A few other questions: what shape are you simulating?  A stickman?  Something more complicated?  Also, how fast do you want this to run? 

And here's an idea for implementation (at least, this is how I'd do it):  Everything is based on a central "source point."  For this project, the lines won't have mass, just the points, and we'll say all masses are equal.  Each point has an "impulse" velocity; the way it wants to travel.  It will try to travel that way.  When it reaches a distance constraint, it projects its velocity onto its constraints; any points it is attached to.  The remaining velocity (the vector "rejection") is given to the point at the other end of the constraint.  You may have to do some recursive stuff to get all the points to affect all the other ones.

If you manage to implement what the guy did in that article I posted, adding velocity won't be terribly difficult.

1s1sKing wrote:

Hmmm. What amcerbu said sounds about right. Just a suggestion, depending on how you want to do this, you could have it be one sprite an one script by stamping each body parts costume, or if it's simple, using the pen.

Yeah...I kind of started out that way, but I decided not to because it's easier sometimes to have calculations shown in separate broadcasts...and I'm running it very slow right now.  Still not working.  I'll upload it tomorrow to my test account and let you look.  It is a human body as well with 10 parts (upper and lower legs and arms, torso, and head).

Hey, AtomicBawm3: Check out this article. 

It has some interesting stuff about cloth dynamics and something close to ragdoll physics.  I hope you've had some Calculus in school (or, at least Pre-Calc) because there's stuff about Verlet Integration. 

I'd suggest you read the entire thing; it's pretty cool and you might be able use some of the things they talk about, especially where distance constraints are concerned. 

Gamasutra has some really good articles, so there's probably more out there.

Last edited by amcerbu (2012-07-13 00:19:58)

Ahhhh. Good idea. Another thing I would recommend you add is a little bit of force absorption from each "child". If say the lower arm gets flung, the lower arm should move. I hope I've been helpful 

@amcerbu I know that. I typically use that when I create a turbo mode project. It's also useful if you create a slider, and can has a user controlled framerate.

I'm checking out your "Pull Line" project right now.

I've gotta say, the rope with velocity looks really good.  Perhaps it would be nice if you included an option to adjust friction (or is it hard-coded into your script?).

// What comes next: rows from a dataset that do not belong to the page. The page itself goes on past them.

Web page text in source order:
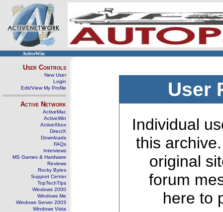
ActiveWin
User Controls
New User
Login
Edit/View My Profile
Active Network
ActiveMac
ActiveWin
ActiveXbox
DirectX
Downloads
FAQs
Interviews
MS Games & Hardware
Reviews
Rocky Bytes
Support Center
TopTechTips
Windows 2000
Windows Me
Windows Server 2003
Windows Vista
User
Individual
this
original
forum
here to
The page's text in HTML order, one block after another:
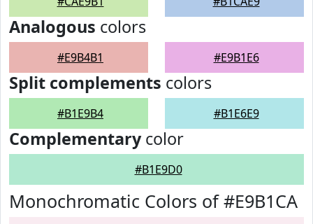
Analogous colors
#E9B4B1 #E9B1E6
Split complements colors
#B1E9B4 #B1E6E9
Complementarycolor
#B1E9D0
Monochromatic Colors of #E9B1CA
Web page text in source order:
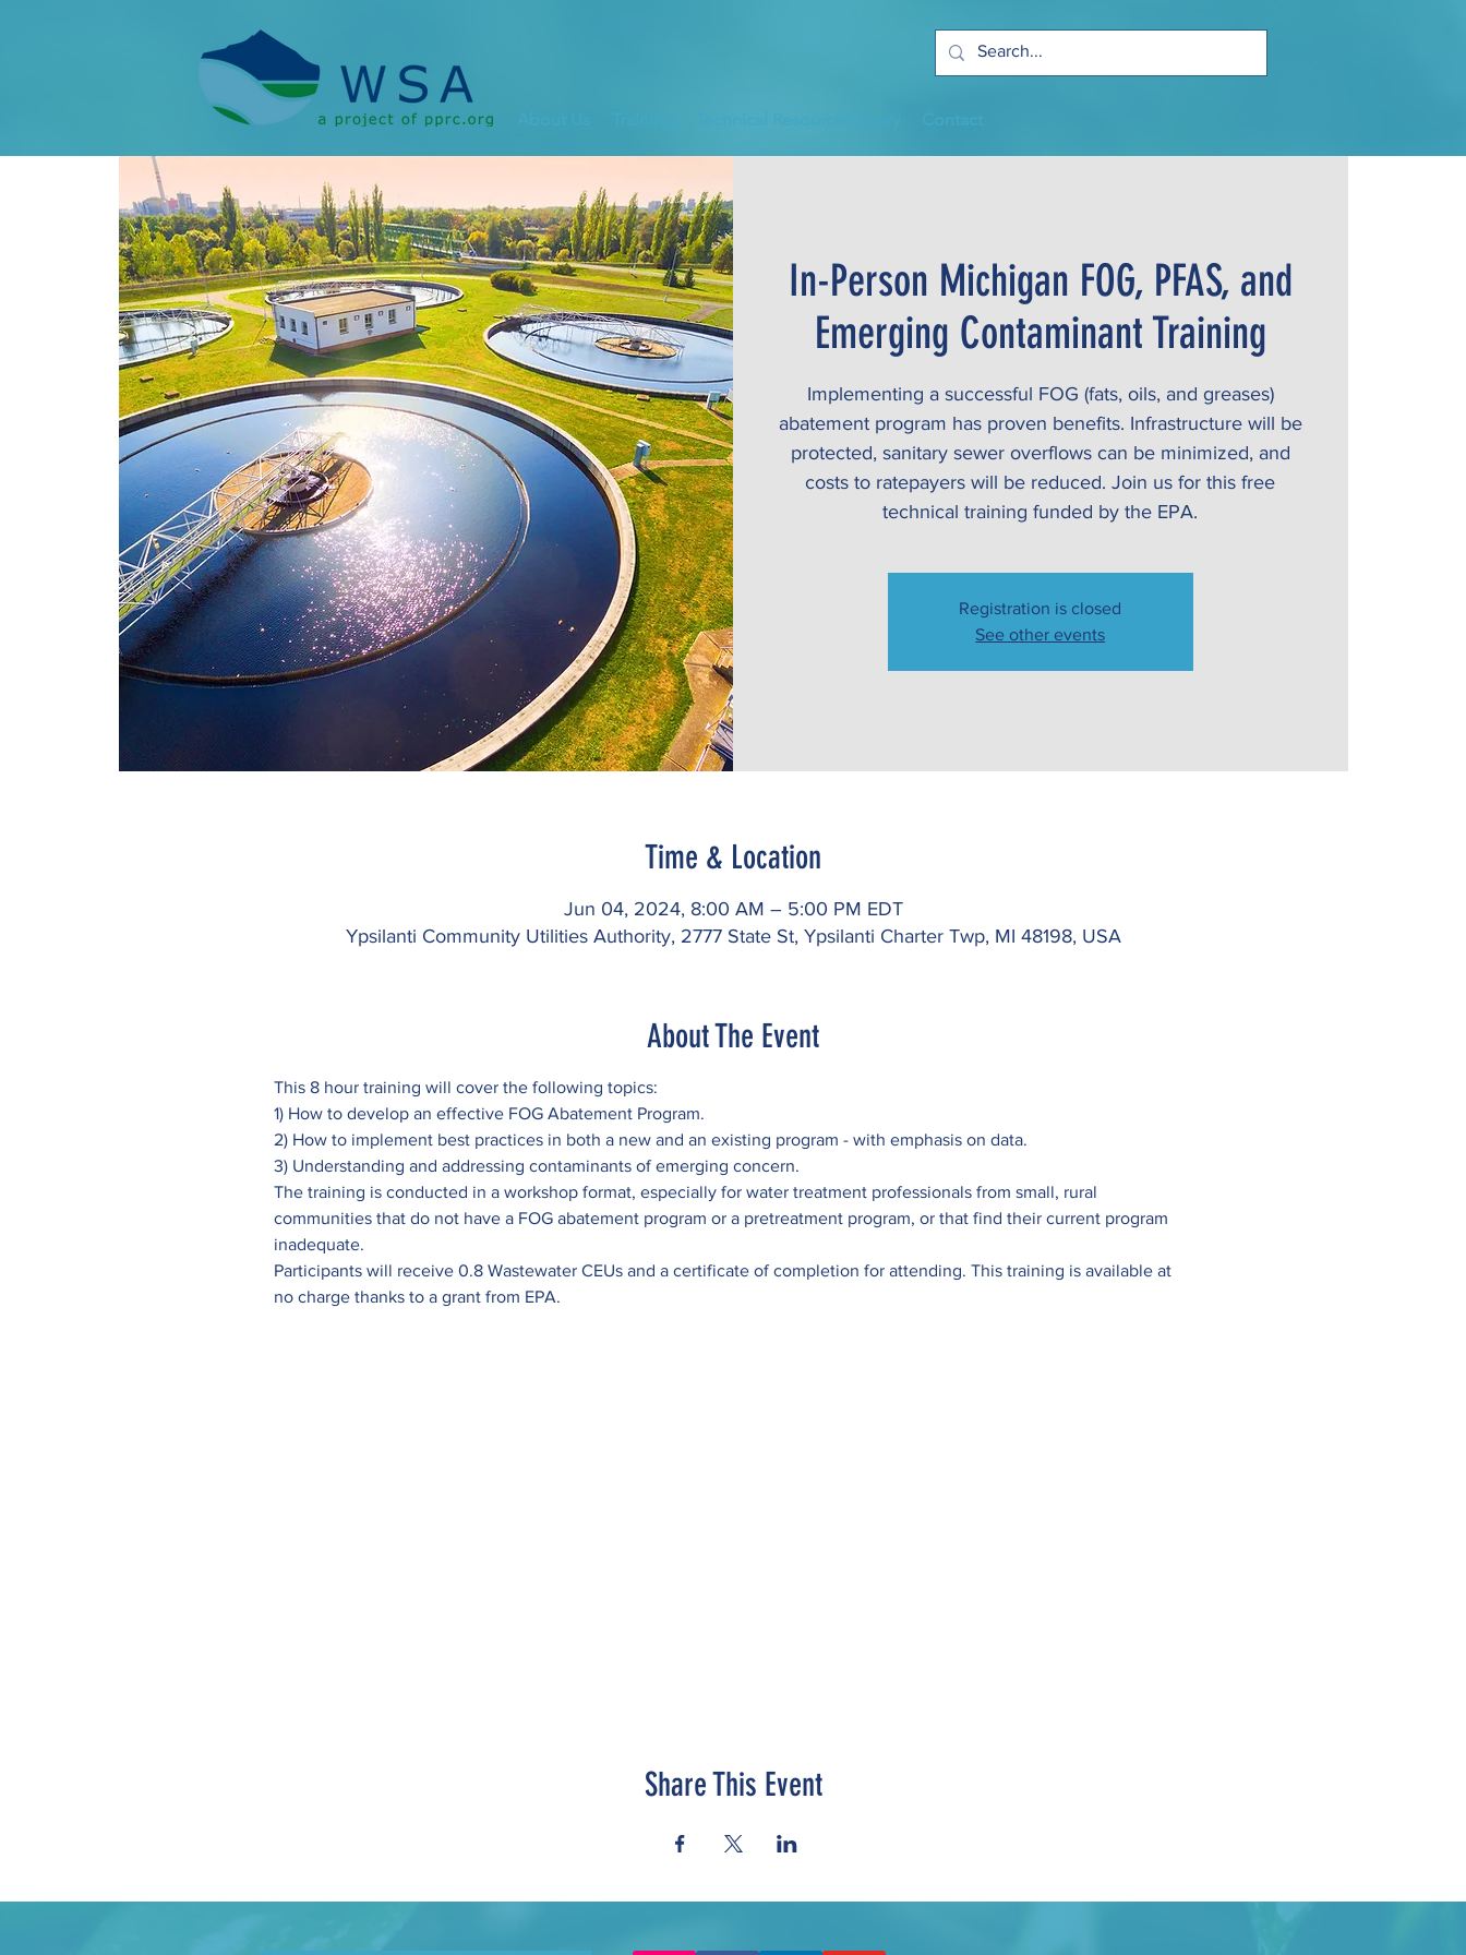
In-Person Michigan FOG, PFAS, and
Emerging Contaminant Training
Implementing a successful FOG (fats, oils, and greases)
abatement program has proven benefits. Infrastructure will be
protected, sanitary sewer overflows can be minimized, and
costs to ratepayers will be reduced. Join us for this free
technical training funded by the EPA.
Registration is closed
See other events
Time & Location
Jun 04, 2024, 8:00 AM – 5:00 PM EDT
Ypsilanti Community Utilities Authority, 2777 State St, Ypsilanti Charter Twp, MI 48198, USA
About The Event
This 8 hour training will cover the following topics:
1) How to develop an effective FOG Abatement Program.
2) How to implement best practices in both a new and an existing program - with emphasis on data.
3) Understanding and addressing contaminants of emerging concern.
The training is conducted in a workshop format, especially for water treatment professionals from small, rural
communities that do not have a FOG abatement program or a pretreatment program, or that find their current program
inadequate.
Participants will receive 0.8 Wastewater CEUs and a certificate of completion for attending. This training is available at
no charge thanks to a grant from EPA.
Share This Event

Ok, I'm writing this because I'd like somebody to look over the math for this one final time...clearly I've already got most of the physics figured out, but I needed to figure out how to create offsets for the arms and legs so that they were a tad more realistic.  Here's the math I've come up with that avoids using trig to find a point rotated from any location:
Let's say that you've got a line for the middle of the body in the form y=mx+b based off of the two points at either end of the torso. Info needed:

Length of torso= 40 (for now)
m=(x1-x2)/(y1-y2) (of torso)
Offset on the y-axis (oy)= -4 (again, for now)
Offset on the x-axis (ox)= -10
and of course, x1, x2, y1, and y2

Basically, I'm going to calculate two vectors that are perpendicular to each other where the vector for y uses m and the vector for x uses -1/m.  Vector 1 can be calculated like so:
V1.X = -4(x1-x2)/40
V1.X = (x2-x1)/10

V1.Y = -4(y1-y2)/40
V1.Y = (y2-y1)/10

This vector is simple enough to calculate, but the perpendicular vector took some work:

First, you have to calculate a vector in the correct direction, which is simple enough since we know that a perpendicular line is simply -1/m.  Giving the vector the imaginary points of (x,y) and (x+1,y-1/m) we can clearly see that:
dx = -1
dy = 1/m
so our vector's current distance is sqrt(1/(m^2)+1).  To make the vector the right length, we simply do what I've been doing for all of the point calculations:
(x,y) of vector = (-dx*l/dist, -dy*l/dist)
so our vector becomes:
V2.X = -10/dist
V2.Y = -10/(m*dist)

To get the final position:
Final.X = Start.X + V1.X + V2.X
Final.Y = Start.Y + V1.Y + V2.Y
where Start is point 1.

Anyway...that's probably more confusing than it should be...but it should work.